At first glance, this seems baffling. Removing fuel and food costs from the index purely for the sake of statistical balance seems a bit like saying, “All told, four million people died in World War II. Well, unless you include the people who died in concentration camps. And, oh yeah, the 20 million Russians.” It’s a bit like saying, “On average, a major league baseball team will win 3.2 World Series each century. Obviously, not the Cubs. And we’ve thrown out the New York Yankees and their 27 world championships because it doesn’t provide a true snapshot of the game at any given moment.” It’s a bit like saying, “Billy Joel never wrote a single song that just totally sucks and makes people’s skin crawl. Unless you include ‘Captain Jack.’ Which we deliberately left out of our sample because it skews the results. Maybe we should have left out ‘Piano Man,’ too.”

Read the whole thing.

One Feedback on "$70 Fill Ups and Low Inflation Rates"


Core Inflation measures what it measures. The fact that it doesn’t measure something else that you think is more important is irrelevant. The most frequently reported player statistic in baseball is batting average. There are other statistics that many argue are a better picture of “player performance”, but batting average still measures what it measures — the past probability of getting a hit at an at-bat.

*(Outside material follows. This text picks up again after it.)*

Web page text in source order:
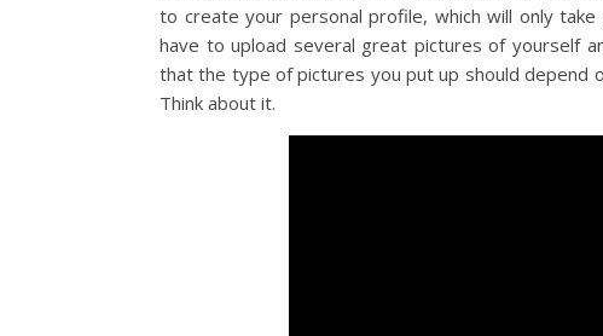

Focus on CPI (of any kind) disguises the really salient point — which is monetary inflation. When you create more money, you devalue each unit of currency. This ultimately affects general price levels, but in the short run, CPI is also affected by things like money velocity (still low right now). In the long run, creating more money WILL result in higher general prices unless you can keep the velocity of money low permanently (never been done). More likely what happens is that some future Fed will have to drastically reduce the supply of money, which will certainly trigger another recession (see Paul Volcker and the early 1980s). Mr. Bernanke and the President are counting on this happening AFTER 2012.